[[ The data open ]]

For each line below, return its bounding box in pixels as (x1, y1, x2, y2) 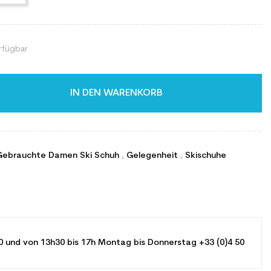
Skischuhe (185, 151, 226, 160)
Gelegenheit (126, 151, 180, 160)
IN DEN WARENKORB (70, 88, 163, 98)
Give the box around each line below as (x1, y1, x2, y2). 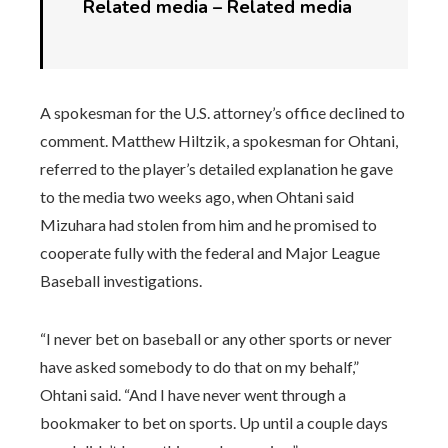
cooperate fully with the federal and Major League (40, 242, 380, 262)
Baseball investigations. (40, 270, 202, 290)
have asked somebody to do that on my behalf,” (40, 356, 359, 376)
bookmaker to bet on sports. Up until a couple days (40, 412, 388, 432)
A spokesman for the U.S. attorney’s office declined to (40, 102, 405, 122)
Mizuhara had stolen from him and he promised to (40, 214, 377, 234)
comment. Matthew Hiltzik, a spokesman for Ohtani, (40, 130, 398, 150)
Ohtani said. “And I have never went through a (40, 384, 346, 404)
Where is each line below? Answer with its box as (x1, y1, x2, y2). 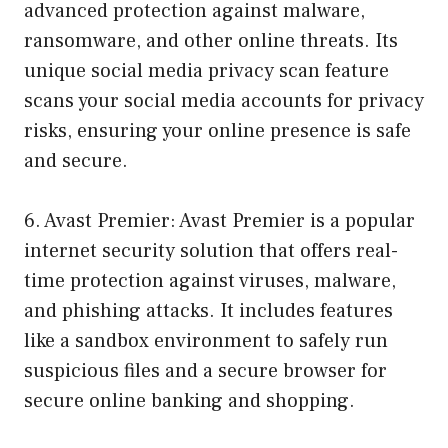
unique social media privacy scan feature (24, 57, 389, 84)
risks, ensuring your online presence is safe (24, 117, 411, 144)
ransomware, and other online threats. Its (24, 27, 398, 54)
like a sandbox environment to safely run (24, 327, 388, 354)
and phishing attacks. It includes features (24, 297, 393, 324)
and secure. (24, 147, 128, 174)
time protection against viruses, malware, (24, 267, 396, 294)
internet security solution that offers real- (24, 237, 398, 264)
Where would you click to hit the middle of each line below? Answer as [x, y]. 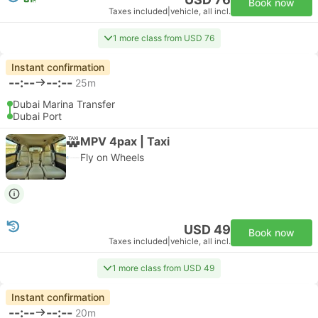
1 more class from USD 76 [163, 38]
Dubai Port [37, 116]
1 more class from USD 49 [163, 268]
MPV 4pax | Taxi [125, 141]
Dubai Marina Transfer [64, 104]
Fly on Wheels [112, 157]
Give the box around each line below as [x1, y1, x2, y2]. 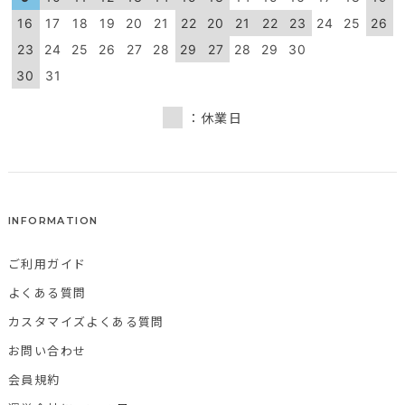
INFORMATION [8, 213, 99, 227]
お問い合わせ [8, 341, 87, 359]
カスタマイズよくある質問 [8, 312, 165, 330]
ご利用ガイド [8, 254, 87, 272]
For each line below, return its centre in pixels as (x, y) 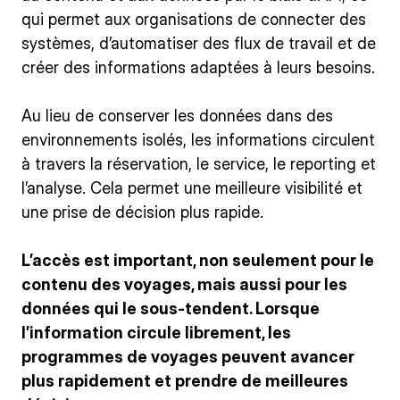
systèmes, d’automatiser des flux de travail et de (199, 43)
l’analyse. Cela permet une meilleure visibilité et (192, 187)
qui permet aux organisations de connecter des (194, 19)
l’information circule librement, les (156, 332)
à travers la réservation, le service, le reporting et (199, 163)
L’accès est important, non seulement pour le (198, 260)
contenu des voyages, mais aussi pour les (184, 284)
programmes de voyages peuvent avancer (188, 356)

[[ The data closed ]]

Task description: In the listing above, find the line containing "ご利用ガイド [8, 254, 87, 272]" and the line containing "qui permet aux"; print those lines and every line between them exactly, leaving out pictures.

Finished task:
ご利用ガイド [8, 254, 87, 272]
For each line below, return its centre in pixels as (x, y) 
systèmes, d’automatiser des flux de travail et de (199, 43)
l’analyse. Cela permet une meilleure visibilité et (192, 187)
qui permet aux organisations de connecter des (194, 19)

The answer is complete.